**Task prompt:**
The word "handle" occurs in some lines of the data. Return each such line.
** Records for the exercise follows **
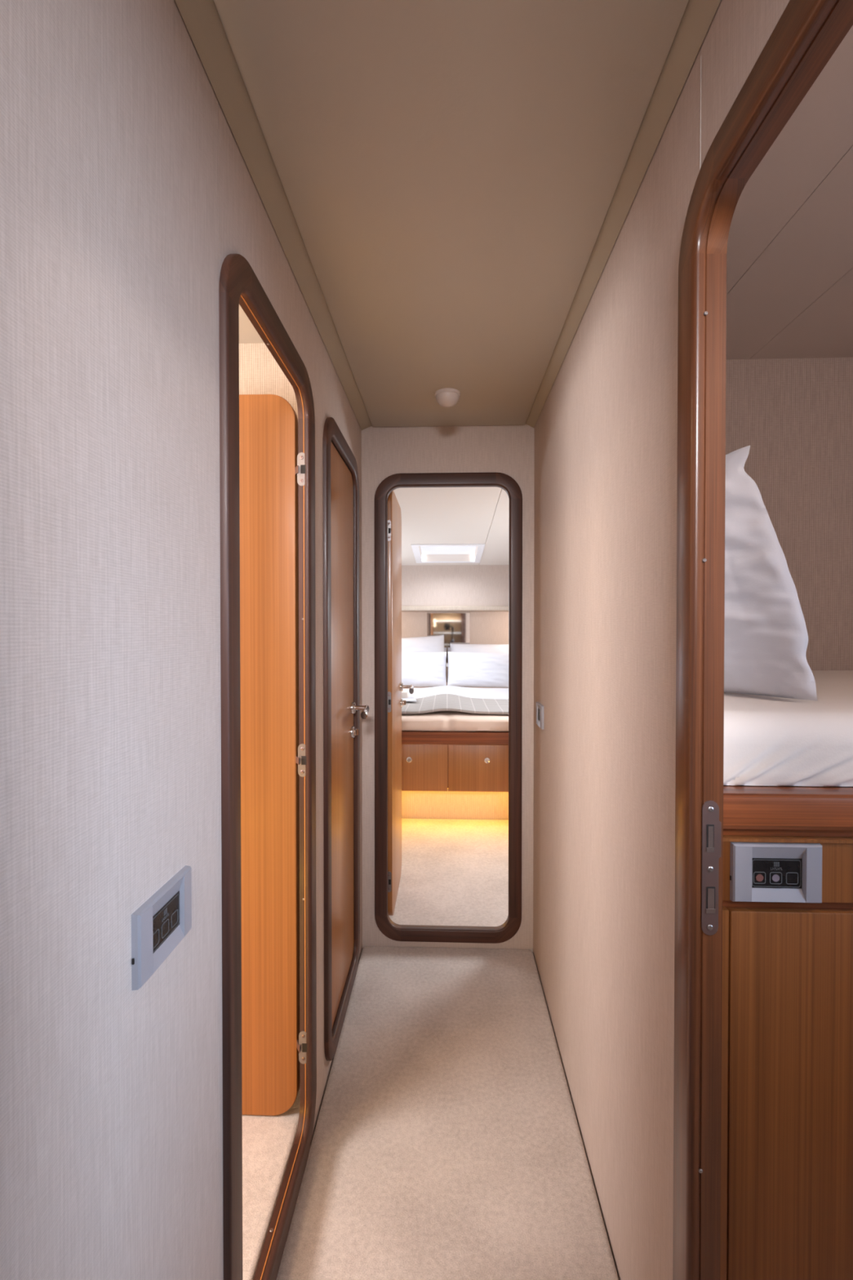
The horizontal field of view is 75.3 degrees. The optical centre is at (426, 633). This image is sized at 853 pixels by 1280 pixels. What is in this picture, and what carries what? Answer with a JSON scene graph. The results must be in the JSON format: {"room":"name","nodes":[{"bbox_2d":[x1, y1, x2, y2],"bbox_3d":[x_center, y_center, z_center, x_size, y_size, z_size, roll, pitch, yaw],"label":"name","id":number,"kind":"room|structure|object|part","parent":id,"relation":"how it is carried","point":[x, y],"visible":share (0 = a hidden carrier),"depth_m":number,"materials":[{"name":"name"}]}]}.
{"room":"ship interior","nodes":[
{"label":"ship interior","id":0,"kind":"room"},
{"bbox_2d":[0,0,362,1279],"bbox_3d":[-1.040,0.222,0.434,1.449,2.070,3.484,0,1,2],"label":"wall","id":1,"kind":"structure","parent":0,"point":[127,186],"depth_m":0.55,"materials":[{"name":"white paint"}]},
{"bbox_2d":[131,865,191,990],"bbox_3d":[-0.303,0.334,0.640,0.010,0.080,0.121,0,1,2],"label":"switch panel","id":2,"kind":"object","parent":1,"relation":"attached to","point":[164,919],"visible":1,"depth_m":0.63,"materials":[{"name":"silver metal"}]},
{"bbox_3d":[-0.302,0.334,0.640,0.001,0.041,0.068,0,1,2],"label":"control panel","id":3,"kind":"part","parent":2,"relation":"part of","materials":[{"name":"black plastic"}]},
{"bbox_2d":[218,253,316,1279],"bbox_3d":[-0.526,0.304,1.089,0.495,1.822,0.547,0,1,2],"label":"door","id":4,"kind":"structure","parent":1,"relation":"in","point":[267,453],"depth_m":1.31,"materials":[{"name":"brown wood"}]},
{"bbox_3d":[-0.303,-0.382,1.294,0.003,0.016,0.028,0,1,-31],"label":"hinge arm","id":5,"kind":"part","parent":4,"relation":"part of","materials":[{"name":"silver metal"}]},
{"bbox_3d":[-0.303,0.299,1.303,0.003,0.016,0.028,0,1,-31],"label":"hinge arm","id":6,"kind":"part","parent":4,"relation":"part of","materials":[{"name":"silver metal"}]},
{"bbox_3d":[-0.303,0.979,1.311,0.003,0.016,0.028,0,1,-31],"label":"hinge arm","id":7,"kind":"part","parent":4,"relation":"part of","materials":[{"name":"silver metal"}]},
{"bbox_2d":[174,0,372,430],"bbox_3d":[-0.295,-0.787,0.388,0.040,0.051,3.493,0,1,2],"label":"trim","id":8,"kind":"structure","parent":1,"relation":"attached to","point":[202,20],"depth_m":0.91,"materials":[{"name":"beige plastic"}]},
{"bbox_2d":[322,417,368,1060],"bbox_3d":[-0.248,0.296,1.752,0.104,1.822,0.552,0,1,2],"label":"door","id":9,"kind":"structure","parent":1,"relation":"in","point":[342,707],"depth_m":1.72,"materials":[{"name":"brown wood"}]},
{"bbox_3d":[-0.227,0.260,1.876,0.070,0.043,0.131,0,1,2],"label":"handle","id":10,"kind":"part","parent":9,"relation":"part of","materials":[{"name":"silver metal"}]},
{"bbox_2d":[238,304,263,343],"bbox_3d":[-1.041,-0.789,0.574,1.436,0.030,1.889,0,1,2],"label":"ceiling","id":11,"kind":"structure","parent":0,"point":[248,334],"depth_m":1.44,"materials":[{"name":"white paint"}]},
{"bbox_2d":[361,423,534,951],"bbox_3d":[0.130,0.216,2.142,2.600,2.041,0.018,0,1,2],"label":"wall","id":12,"kind":"structure","parent":0,"point":[508,450],"depth_m":2.13,"materials":[{"name":"beige paint"}]},
{"bbox_2d":[373,472,522,943],"bbox_3d":[0.091,0.287,2.371,0.577,1.818,0.494,0,1,2],"label":"door","id":13,"kind":"structure","parent":12,"relation":"in","point":[388,686],"depth_m":2.13,"materials":[{"name":"brown wood"}]},
{"bbox_3d":[-0.088,0.251,2.532,0.068,0.043,0.131,0,1,2],"label":"handle","id":14,"kind":"part","parent":13,"relation":"part of","materials":[{"name":"silver metal"}]},
{"bbox_2d":[213,0,688,426],"bbox_3d":[0.019,-0.787,0.375,0.585,0.030,3.490,0,1,2],"label":"ceiling","id":15,"kind":"structure","parent":0,"point":[450,171],"depth_m":0.90,"materials":[{"name":"beige paint"}]},
{"bbox_2d":[435,387,460,407],"bbox_3d":[0.069,-0.768,1.822,0.085,0.042,0.085,0,1,2],"label":"smoke detector","id":16,"kind":"object","parent":15,"relation":"attached to","point":[447,397],"visible":1,"depth_m":1.79,"materials":[{"name":"grey plastic"}]},
{"bbox_2d":[393,486,509,565],"bbox_3d":[0.182,-0.705,3.513,2.480,0.239,2.748,0,1,2],"label":"ceiling","id":17,"kind":"structure","parent":0,"point":[429,515],"depth_m":3.41,"materials":[{"name":"white paint"}]},
{"bbox_2d":[411,543,484,563],"bbox_3d":[0.171,-0.662,4.414,0.544,0.122,0.688,0,1,2],"label":"window","id":18,"kind":"structure","parent":17,"relation":"attached to","point":[433,553],"depth_m":4.61,"materials":[{"name":"white"}]},
{"bbox_2d":[420,546,475,554],"bbox_3d":[0.174,-0.696,4.413,0.471,0.054,0.624,0,1,2],"label":"blind","id":19,"kind":"object","parent":18,"relation":"attached to","point":[424,549],"depth_m":4.54,"materials":[{"name":"grey"}]},
{"bbox_2d":[401,564,508,606],"bbox_3d":[0.243,-0.482,5.154,2.480,0.476,0.530,0,1,2],"label":"wall","id":20,"kind":"structure","parent":0,"point":[428,584],"depth_m":4.89,"materials":[{"name":"beige fabric"}]},
{"bbox_2d":[401,605,508,611],"bbox_3d":[0.242,-0.226,5.147,2.480,0.036,0.550,0,1,2],"label":"ledge","id":21,"kind":"object","parent":20,"relation":"attached to","point":[420,608],"visible":0.3,"depth_m":4.88,"materials":[{"name":"beige fabric"}]},
{"bbox_2d":[401,611,508,682],"bbox_3d":[0.253,0.161,5.448,2.560,2.070,0.038,0,1,2],"label":"wall","id":22,"kind":"structure","parent":0,"point":[486,627],"depth_m":5.42,"materials":[{"name":"beige paint"}]},
{"bbox_2d":[426,612,470,666],"bbox_3d":[0.215,0.058,5.426,0.418,0.537,0.006,0,1,2],"label":"mirror","id":23,"kind":"object","parent":22,"relation":"attached to","point":[455,627],"visible":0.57,"depth_m":5.42,"materials":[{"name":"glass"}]},
{"bbox_2d":[310,949,619,1279],"bbox_3d":[0.082,1.252,2.214,3.800,0.046,7.600,0,1,2],"label":"floor","id":24,"kind":"structure","parent":0,"point":[362,949],"depth_m":1.40,"materials":[{"name":"brown"}]},
{"bbox_2d":[275,946,618,1279],"bbox_3d":[0.015,1.243,0.411,0.656,0.012,3.472,0,1,2],"label":"carpet","id":25,"kind":"object","parent":24,"relation":"on","point":[446,1144],"visible":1,"depth_m":1.33,"materials":[{"name":"beige carpet"}]},
{"bbox_2d":[533,0,852,1279],"bbox_3d":[1.000,0.216,0.893,1.269,2.070,2.414,0,1,2],"label":"wall","id":26,"kind":"structure","parent":0,"point":[606,468],"depth_m":1.14,"materials":[{"name":"beige paint"}]},
{"bbox_2d":[536,701,544,729],"bbox_3d":[0.400,0.289,1.957,0.010,0.080,0.121,0,1,2],"label":"switch panel","id":27,"kind":"object","parent":26,"relation":"attached to","point":[540,708],"visible":1,"depth_m":1.93,"materials":[{"name":"silver metal"}]},
{"bbox_3d":[0.400,0.289,1.957,0.001,0.041,0.068,0,1,2],"label":"control panel","id":28,"kind":"part","parent":27,"relation":"part of","materials":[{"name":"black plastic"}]},
{"bbox_2d":[525,0,720,427],"bbox_3d":[0.329,-0.787,0.365,0.032,0.051,3.493,0,1,2],"label":"trim","id":29,"kind":"structure","parent":26,"relation":"attached to","point":[697,18],"depth_m":0.91,"materials":[{"name":"beige plastic"}]},
{"bbox_2d":[672,0,852,1279],"bbox_3d":[0.361,0.311,0.508,0.043,1.822,0.553,0,1,2],"label":"door frame","id":30,"kind":"structure","parent":26,"relation":"in","point":[807,33],"depth_m":0.73,"materials":[{"name":"red wood"}]},
{"bbox_3d":[0.375,0.309,0.728,0.025,0.178,0.002,0,1,2],"label":"strike plate","id":31,"kind":"part","parent":30,"relation":"part of","materials":[{"name":"silver metal"}]},
{"bbox_2d":[726,25,852,359],"bbox_3d":[1.004,-0.781,0.629,1.241,0.012,1.910,0,1,2],"label":"ceiling","id":32,"kind":"structure","parent":0,"point":[789,262],"depth_m":1.10,"materials":[{"name":"white paint"}]},
{"bbox_3d":[0.005,1.194,2.566,3.281,0.061,5.800,0,1,2],"label":"floor","id":33,"kind":"structure","parent":0,"visible":0},
{"bbox_2d":[241,1088,300,1279],"bbox_3d":[-1.009,1.179,0.622,1.360,0.012,1.800,0,1,2],"label":"carpet","id":34,"kind":"object","parent":33,"relation":"on","point":[268,1140],"visible":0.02,"depth_m":1.20,"materials":[{"name":"beige carpet"}]},
{"bbox_2d":[388,818,508,926],"bbox_3d":[0.153,1.153,2.785,2.460,0.012,1.230,0,1,2],"label":"carpet","id":35,"kind":"object","parent":33,"relation":"on","point":[455,872],"visible":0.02,"depth_m":2.65,"materials":[{"name":"beige carpet"}]},
{"bbox_2d":[401,731,508,819],"bbox_3d":[0.186,0.854,4.328,2.050,0.572,2.178,0,1,2],"label":"base cabinet","id":36,"kind":"object","parent":33,"relation":"on","point":[446,775],"visible":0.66,"depth_m":3.26,"materials":[{"name":"brown wood"}]},
{"bbox_3d":[-0.102,0.746,3.263,0.033,0.033,0.005,0,1,2],"label":"knob","id":37,"kind":"part","parent":36,"relation":"part of","materials":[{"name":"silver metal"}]},
{"bbox_3d":[-0.377,0.793,3.285,1.003,0.276,0.018,0,1,2],"label":"drawer","id":38,"kind":"part","parent":36,"relation":"part of","materials":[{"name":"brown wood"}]},
{"bbox_2d":[401,682,508,732],"bbox_3d":[0.186,0.526,4.325,2.030,0.080,2.171,0,1,2],"label":"mattress","id":39,"kind":"object","parent":36,"relation":"on","point":[439,721],"visible":0.06,"depth_m":3.26,"materials":[{"name":"beige fabric"}]},
{"bbox_2d":[401,651,446,687],"bbox_3d":[-0.133,0.317,4.874,0.620,0.305,0.192,0,1,2],"label":"pillow","id":40,"kind":"object","parent":39,"relation":"on","point":[420,669],"visible":0.61,"depth_m":4.81,"materials":[{"name":"white fabric"}]},
{"bbox_2d":[401,635,446,679],"bbox_3d":[-0.145,0.244,5.164,0.664,0.456,0.203,0,1,2],"label":"pillow","id":41,"kind":"object","parent":39,"relation":"on","point":[428,643],"visible":0.27,"depth_m":5.13,"materials":[{"name":"white fabric"}]},
{"bbox_2d":[401,693,508,714],"bbox_3d":[0.164,0.471,3.739,2.010,0.042,0.745,0,1,2],"label":"blanket","id":42,"kind":"object","parent":39,"relation":"on","point":[441,702],"visible":0.3,"depth_m":3.60,"materials":[{"name":"white fabric"}]},
{"bbox_2d":[401,689,417,702],"bbox_3d":[-0.169,0.434,3.865,0.215,0.051,0.260,0,1,2],"label":"towel","id":43,"kind":"object","parent":42,"relation":"on","point":[405,695],"visible":0.36,"depth_m":3.86,"materials":[{"name":"white fabric"}]},
{"bbox_2d":[403,685,508,698],"bbox_3d":[0.187,0.467,4.346,1.990,0.033,0.781,0,1,2],"label":"duvet","id":44,"kind":"object","parent":39,"relation":"on","point":[471,692],"visible":0.36,"depth_m":4.37,"materials":[{"name":"white fabric"}]},
{"bbox_2d":[447,651,508,688],"bbox_3d":[0.488,0.319,4.840,0.615,0.312,0.190,0,1,2],"label":"pillow","id":45,"kind":"object","parent":39,"relation":"on","point":[465,669],"visible":0.91,"depth_m":4.78,"materials":[{"name":"white fabric"}]},
{"bbox_2d":[449,643,508,653],"bbox_3d":[0.539,0.280,5.159,0.643,0.366,0.200,0,1,2],"label":"pillow","id":46,"kind":"object","parent":39,"relation":"on","point":[491,648],"visible":0.19,"depth_m":5.14,"materials":[{"name":"white fabric"}]},
{"bbox_3d":[0.147,0.616,3.265,2.050,0.071,0.058,0,1,2],"label":"rail","id":47,"kind":"part","parent":36,"relation":"part of","materials":[{"name":"brown wood"}]},
{"bbox_3d":[0.649,0.793,3.247,1.044,0.276,0.018,0,1,2],"label":"drawer","id":48,"kind":"part","parent":36,"relation":"part of","materials":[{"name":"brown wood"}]},
{"bbox_3d":[0.356,0.746,3.246,0.033,0.033,0.005,0,1,2],"label":"knob","id":49,"kind":"part","parent":36,"relation":"part of","materials":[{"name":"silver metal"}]},
{"bbox_2d":[720,785,852,1279],"bbox_3d":[0.997,0.690,1.164,1.184,0.952,0.856,0,1,2],"label":"base cabinet","id":50,"kind":"object","parent":33,"relation":"on","point":[787,1141],"depth_m":0.76,"materials":[{"name":"brown wood"}]},
{"bbox_3d":[0.478,0.328,0.757,0.121,0.080,0.010,0,1,2],"label":"switch panel","id":51,"kind":"part","parent":50,"relation":"part of","materials":[{"name":"white plastic"}]},
{"bbox_3d":[0.478,0.328,0.757,0.068,0.041,0.001,0,1,2],"label":"control panel","id":52,"kind":"part","parent":50,"relation":"part of","materials":[{"name":"black plastic"}]},
{"bbox_2d":[723,670,852,786],"bbox_3d":[0.999,0.162,1.178,1.182,0.104,0.831,0,1,2],"label":"mattress","id":53,"kind":"object","parent":50,"relation":"on","point":[769,740],"visible":0.52,"depth_m":0.79,"materials":[{"name":"beige fabric"}]},
{"bbox_2d":[724,445,817,701],"bbox_3d":[0.494,-0.106,1.062,0.136,0.429,0.430,0,1,-34],"label":"pillow","id":54,"kind":"object","parent":53,"relation":"on","point":[766,639],"visible":0.31,"depth_m":0.93,"materials":[{"name":"white fabric"}]},
{"bbox_3d":[0.981,0.250,0.751,1.184,0.062,0.041,0,1,2],"label":"rail","id":55,"kind":"part","parent":50,"relation":"part of","materials":[{"name":"brown wood"}]}
]}
** End of Records for the exercise **
**Task answer:**
{"bbox_3d":[-0.227,0.260,1.876,0.070,0.043,0.131,0,1,2],"label":"handle","id":10,"kind":"part","parent":9,"relation":"part of","materials":[{"name":"silver metal"}]},
{"bbox_3d":[-0.088,0.251,2.532,0.068,0.043,0.131,0,1,2],"label":"handle","id":14,"kind":"part","parent":13,"relation":"part of","materials":[{"name":"silver metal"}]},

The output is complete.